Krieg in Syrien: Gewaltverzicht unter Vorbehalt
Der UN-Sicherheitsrat fordert eine Waffenruhe für Syrien. Doch die Chancen für eine Feuerpause dürften gering sein. Nach wie vor wird gekämpft.
Der französische Botschafter bei den Vereinten Nationen hatte eine böse Vorahnung. Wenn die UN sich nicht auf einen Waffenstillstand für Syrien einigen könnten, drohe der Weltorganisation selbst das „Ende“. Diese Prophezeiung des Spitzendiplomaten Francois Delattre vom Donnerstag war sicherlich gewagt. Doch sie zeigte, wie dramatisch sich die Lage darstellte.
Wieder einmal sperrten sich die Russen gegen einen Beschluss des Sicherheitsrates über eine Waffenruhe für das Kriegsland. Wieder einmal hielt Moskau eisern an seinem Bündnis mit Assad fest, der nach Einschätzung vieler einen brutalen Krieg gegen das eigene Volk führt. Und wieder einmal schauten die Vereinten Nationen der syrischen Tragödie so fassungs- wie hilflos zu.
Nervenaufreibendes Tauziehen der Diplomaten
Nun haben sich die 15 Mitglieder einstimmig auf eine Syrien-Resolution geeinigt, Russland verzichtete auf sein fast schon obligatorisches Veto. Ein tagelanges nervenaufreibendes Tauziehen ging mit einem Papier zu Ende, in dem sich die Kontrahenten auf den kleinsten gemeinsamen Nenner einigten.
Im Kern votierte der Rat für eine 30-tägige Feuerpause in dem geschundenen Land und wöchentliche Hilfslieferungen an die darbende Bevölkerung. Zudem sollen die Verwundeten und Kranken in Sicherheit gebracht werden. Auch die Belagerungen sollen aufgehoben werden – vor allem die von Ost-Ghouta durch regimetreue Einheiten. Das unfassbare Leid und die Not der etwa 400.000 Menschen in der Rebellen-Enklave östlich von Damaskus zwang den Sicherheitsrat letztendlich zum Handeln.
Während des Schacherns mit Moskaus Vertretern fühlten sich westliche Diplomaten an frühere Verhandlungen um Feuerpausen und an die von Moskau versprochenen Deeskalationszonen erinnert. Keine Waffenruhe wurde durchgehend respektiert, das Konzept der Deeskalationszonen erwies sich Farce. Denn niemand konnte oder wollte das Schweigen der Waffen durchsetzen.
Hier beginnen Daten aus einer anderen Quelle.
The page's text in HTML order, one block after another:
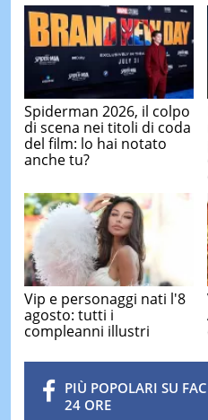
Spiderman 2026, il colpo
di scena nei titoli di coda
del film: lo hai notato
anche tu?
Vip e personaggi nati l'8
agosto: tutti i
compleanni illustri
PIÙ POPOLARI SU
24 ORE
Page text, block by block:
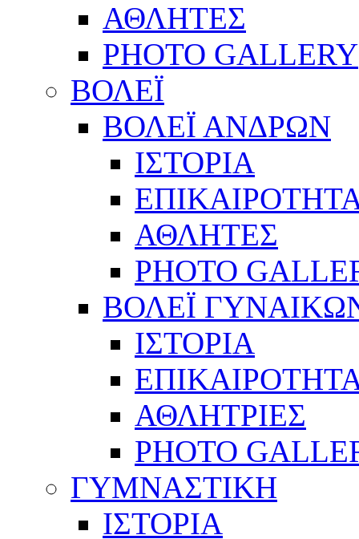
ΑΘΛΗΤΕΣ
PHOTO GALLERY
ΒΟΛΕΪ
ΒΟΛΕΪ ΑΝΔΡΩΝ
ΙΣΤΟΡΙΑ
ΑΘΛΗΤΕΣ
PHOTO
ΒΟΛΕΪ
ΙΣΤΟΡΙΑ
ΑΘΛΗΤΡΙΕΣ
PHOTO
ΓΥΜΝΑΣΤΙΚΗ
ΙΣΤΟΡΙΑ
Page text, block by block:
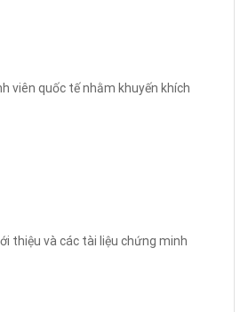
viên quốc tế nhằm khuyến khích
thiệu và các tài liệu chứng minh
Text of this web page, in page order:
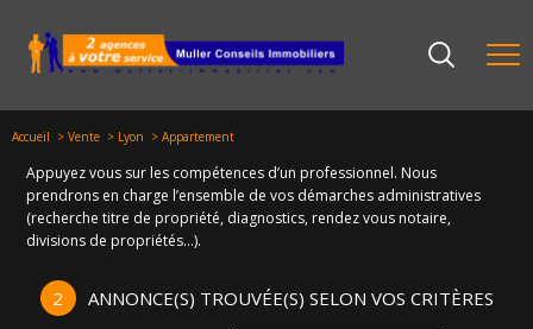
Accueil Vente Lyon Appartement
Appuyez vous sur les compétences d’un professionnel. Nous
prendrons en charge l’ensemble de vos démarches administratives
(recherche titre de propriété, diagnostics, rendez vous notaire,
divisions de propriétés…).
2 ANNONCE(S) TROUVÉE(S) SELON VOS CRITÈRES
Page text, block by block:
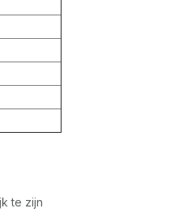
te zijn
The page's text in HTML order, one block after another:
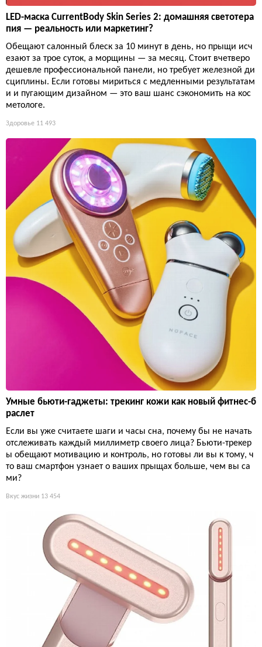
LED-маска CurrentBody Skin Series 2: домашняя светотера
пия — реальность или маркетинг?
Обещают салонный блеск за 10 минут в день, но прыщи исч
езают за трое суток, а морщины — за месяц. Стоит вчетверо
дешевле профессиональной панели, но требует железной ди
сциплины. Если готовы мириться с медленными результатам
и и пугающим дизайном — это ваш шанс сэкономить на кос
метологе.
Здоровье 11 493
Умные бьюти-гаджеты: трекинг кожи как новый фитнес-б
раслет
Если вы уже считаете шаги и часы сна, почему бы не начать
отслеживать каждый миллиметр своего лица? Бьюти-трекер
ы обещают мотивацию и контроль, но готовы ли вы к тому, ч
то ваш смартфон узнает о ваших прыщах больше, чем вы са
ми?
Вкус жизни 13 454
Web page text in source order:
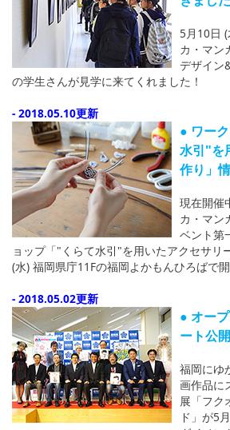
5月10日
カ・マン
デザイン
の学生さんが見学に来てくれました！
- 2018.05.10更新
● ワー
水引"を
作り」
現在開催
カ・マン
ベント第
ョップ「"くらて水引"を用いたアクセサリ
(水) 福岡県庁11Fの福岡よかもんひろばで
- 2018.05.02更新
● オー
ート公
福岡にゆ
画作品に
展「フク
ド」が5
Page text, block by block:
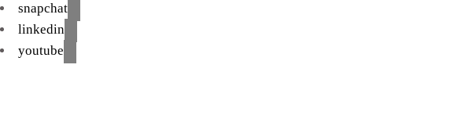
snapchat
linkedin
youtube
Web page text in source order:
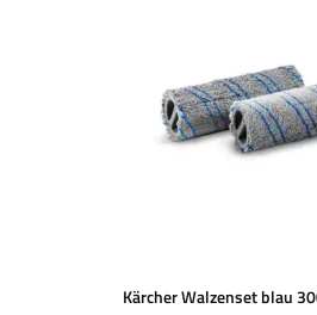
Kärcher Walzenset blau
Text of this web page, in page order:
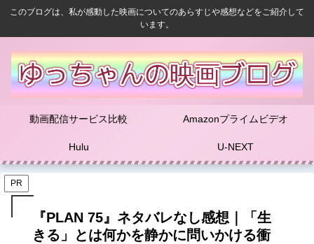
このブログは、私が感動した映画についてのあらすじや感想などをご紹介して
います。
動画配信サービス比較 Amazonプライムビデオ
Hulu U-NEXT
PR
『PLAN 75』ネタバレなし感想｜「生
きる」とは何かを静かに問いかける衝
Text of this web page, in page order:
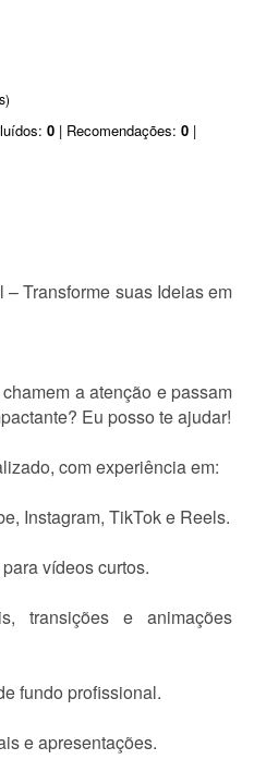
0 | Recomendações: 0 |
Transforme suas Ideias em
a atenção e passam
Eu posso te ajudar!
com experiência em:
Instagram, TikTok e Reels.
vídeos curtos.
transições e animações
fundo profissional.
e apresentações.
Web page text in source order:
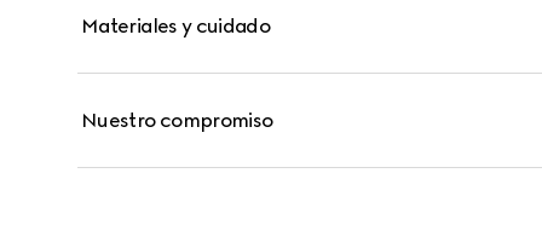
Materiales y cuidado
Nuestro compromiso
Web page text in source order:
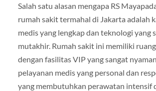
Salah satu alasan mengapa RS
rumah sakit termahal di Jakarta adalah
medis yang lengkap dan teknologi yang
mutakhir. Rumah sakit ini memiliki
dengan fasilitas VIP yang sangat
pelayanan medis yang personal dan
yang membutuhkan perawatan intensif
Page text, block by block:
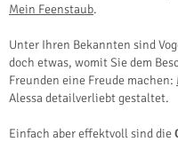
Mein Feenstaub.
Unter Ihren Bekannten sind
doch etwas, womit Sie dem
Freunden eine Freude machen:
Alessa detailverliebt gestaltet.
Einfach aber effektvoll sind die
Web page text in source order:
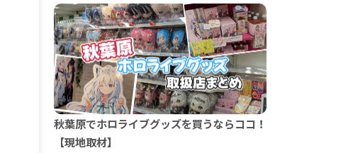
秋葉原でホロライブグッズを買うならココ！
【現地取材】
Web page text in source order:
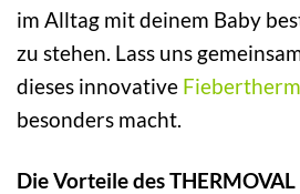
im Alltag mit deinem Baby
zu stehen. Lass uns
dieses innovative
besonders macht.
Die Vorteile des
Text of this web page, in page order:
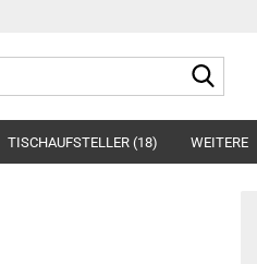
TISCHAUFSTELLER (18) WEITERE
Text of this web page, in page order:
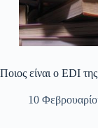
Ποιος είναι ο EDI
10
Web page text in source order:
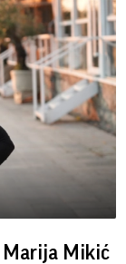
Marija Mikić
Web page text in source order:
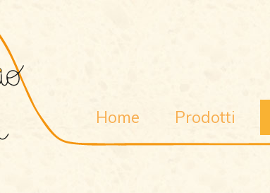
Home Prodotti
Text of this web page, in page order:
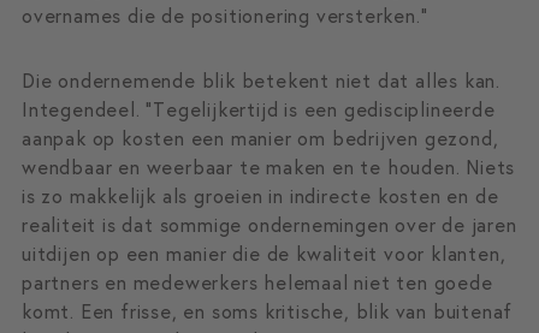
overnames die de positionering versterken.”
Die ondernemende blik betekent niet dat alles kan.
Integendeel. “Tegelijkertijd is een gedisciplineerde
aanpak op kosten een manier om bedrijven gezond,
wendbaar en weerbaar te maken en te houden. Niets
is zo makkelijk als groeien in indirecte kosten en de
realiteit is dat sommige ondernemingen over de jaren
uitdijen op een manier die de kwaliteit voor klanten,
partners en medewerkers helemaal niet ten goede
komt. Een frisse, en soms kritische, blik van buitenaf
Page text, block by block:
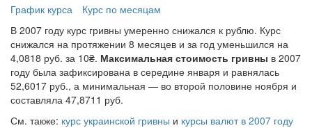
График курса
Курс по месяцам
В 2007 году курс гривны умеренно снижался к рублю. Курс
снижался на протяжении 8 месяцев и за год уменьшился на
4,0818 руб. за 10₴. Максимальная стоимость гривны в 2007
году была зафиксирована в середине января и равнялась
52,6017 руб., а минимальная — во второй половине ноября и
составляла 47,8711 руб.
См. также: курс украинской гривны и курсы валют в 2007 году

Wer kann den Beschluss durchsetzen?
Nach der Resolution des Sicherheitsrates vom Samstagabend stellt sich nun wieder einmal die Frage: Wie und wer kann den Beschluss umsetzen, also durchsetzen? Eine Antwort bleiben die UN schuldig. Letztlich können nur Russlands Präsident Wladimir Putin, seine Regierung und seine Militärs die Einhaltung der Resolution garantieren.
Allein Moskau hat die Macht und die Druckmittel, das Assad-Regime zur Raison zu bringen. Doch der Kreml wird sich aller Voraussicht nicht sonderlich darum scheren. Für Putin zählt in Syrien nur eins: Die Regierung in Damaskus muss mit russischer Hilfe den seit sieben Jahren tobenden Krieg gewinnen. Diese Vorgabe gilt auch für die russische Diplomatie.
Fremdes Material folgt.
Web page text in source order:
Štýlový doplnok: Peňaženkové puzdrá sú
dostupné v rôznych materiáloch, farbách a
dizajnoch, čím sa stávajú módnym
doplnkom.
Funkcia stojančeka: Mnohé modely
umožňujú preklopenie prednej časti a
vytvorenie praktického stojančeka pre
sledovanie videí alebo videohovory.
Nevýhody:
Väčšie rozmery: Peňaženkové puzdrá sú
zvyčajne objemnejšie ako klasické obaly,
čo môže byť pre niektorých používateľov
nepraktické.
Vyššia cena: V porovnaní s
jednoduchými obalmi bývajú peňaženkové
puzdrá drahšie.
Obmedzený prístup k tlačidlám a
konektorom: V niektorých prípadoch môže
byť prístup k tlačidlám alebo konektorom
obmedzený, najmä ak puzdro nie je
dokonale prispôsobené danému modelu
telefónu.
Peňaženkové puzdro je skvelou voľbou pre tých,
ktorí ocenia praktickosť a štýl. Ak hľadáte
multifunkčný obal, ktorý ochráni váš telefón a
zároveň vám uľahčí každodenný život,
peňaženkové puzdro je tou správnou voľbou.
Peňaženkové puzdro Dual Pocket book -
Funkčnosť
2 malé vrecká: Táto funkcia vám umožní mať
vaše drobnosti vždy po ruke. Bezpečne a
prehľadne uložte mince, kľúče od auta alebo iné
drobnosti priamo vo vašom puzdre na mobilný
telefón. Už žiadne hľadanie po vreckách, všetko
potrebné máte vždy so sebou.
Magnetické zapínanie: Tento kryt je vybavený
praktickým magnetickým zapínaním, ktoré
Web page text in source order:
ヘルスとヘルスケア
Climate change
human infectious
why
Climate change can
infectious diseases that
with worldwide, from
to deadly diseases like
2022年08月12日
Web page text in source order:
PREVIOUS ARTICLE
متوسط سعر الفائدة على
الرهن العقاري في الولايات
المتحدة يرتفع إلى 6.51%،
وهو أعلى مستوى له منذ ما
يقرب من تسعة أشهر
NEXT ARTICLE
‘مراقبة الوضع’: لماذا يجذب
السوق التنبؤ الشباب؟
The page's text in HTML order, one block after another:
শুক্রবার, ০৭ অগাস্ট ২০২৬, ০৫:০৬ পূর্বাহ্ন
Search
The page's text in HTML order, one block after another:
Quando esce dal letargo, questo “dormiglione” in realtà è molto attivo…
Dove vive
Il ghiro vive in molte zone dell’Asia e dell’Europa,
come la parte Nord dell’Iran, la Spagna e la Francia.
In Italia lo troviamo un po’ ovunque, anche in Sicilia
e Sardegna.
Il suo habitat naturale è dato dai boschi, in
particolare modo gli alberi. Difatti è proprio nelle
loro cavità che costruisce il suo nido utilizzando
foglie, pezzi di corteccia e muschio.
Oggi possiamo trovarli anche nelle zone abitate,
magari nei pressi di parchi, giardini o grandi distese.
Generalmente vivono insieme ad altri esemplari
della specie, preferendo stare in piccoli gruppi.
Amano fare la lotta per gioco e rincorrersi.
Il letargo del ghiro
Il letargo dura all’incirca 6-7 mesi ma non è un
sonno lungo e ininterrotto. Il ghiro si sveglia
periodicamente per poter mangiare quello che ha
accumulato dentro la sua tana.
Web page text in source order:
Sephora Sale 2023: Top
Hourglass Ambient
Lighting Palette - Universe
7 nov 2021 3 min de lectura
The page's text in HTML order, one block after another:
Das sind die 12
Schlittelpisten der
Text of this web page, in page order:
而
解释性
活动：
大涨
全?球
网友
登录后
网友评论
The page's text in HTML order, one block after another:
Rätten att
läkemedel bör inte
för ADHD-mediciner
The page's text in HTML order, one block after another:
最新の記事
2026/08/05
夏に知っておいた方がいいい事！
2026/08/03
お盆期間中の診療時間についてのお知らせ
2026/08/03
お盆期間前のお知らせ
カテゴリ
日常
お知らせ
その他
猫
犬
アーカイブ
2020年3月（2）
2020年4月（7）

Weitere Attacken gelten als wahrscheinlich
Deshalb bestand die Führung in Moskau auf einem Passus, wonach die Waffenruhe nicht für diverse terroristische Gruppen gelten dürfe. Baschar al Assad und Russland brandmarken aber fast alle Gegner und Rebellen als Terroristen. Weitere Angriffe der Regimetruppen und ihrer Milizen auf Ost-Ghouta und andere belagerte Rebellen-Regionen sind damit wahrscheinlich.
Genau so scheint es zu kommen. Kurz nach dem Beschluss des UN-Sicherheitsrates, die Kampfhandlungen „unverzüglich“ einzustellen, bombardierte Syriens Armee Orte in Ost-Ghouta. Nach übereinstimmenden Berichten von Aktivisten wurde die Region am Sonntag mit Artillerie und Raketen beschossen. Es sollen einige Menschen dabei ums Leben gekommen sein.
Allerdings war die Intensität der Angriffe Berichten zufolge etwas geringer als in den Tagen zuvor. Es kursierten jedoch Gerüchte, eine Bodenoffensive des Regimes stünde unmittelbar bevor. Auf Twitter soll es Mitteilungen regierungstreuer Kräfte gegeben haben.
Teherans Vorbehalte
Der Iran – seit Beginn des Aufstands gegen Assad ein treuer Verbündeter des syrischen Herrschers – hat ebenfalls neue Militär-Offensiven gegen das Rebellengebiet Ost-Ghouta angekündigt. Die Vororte von Damaskus stünden zum Teil unter Kontrolle von „Terroristen“. Deshalb werde dort die „Säuberung fortgesetzt", sagte Militärstabschef Mohammed Bakeri.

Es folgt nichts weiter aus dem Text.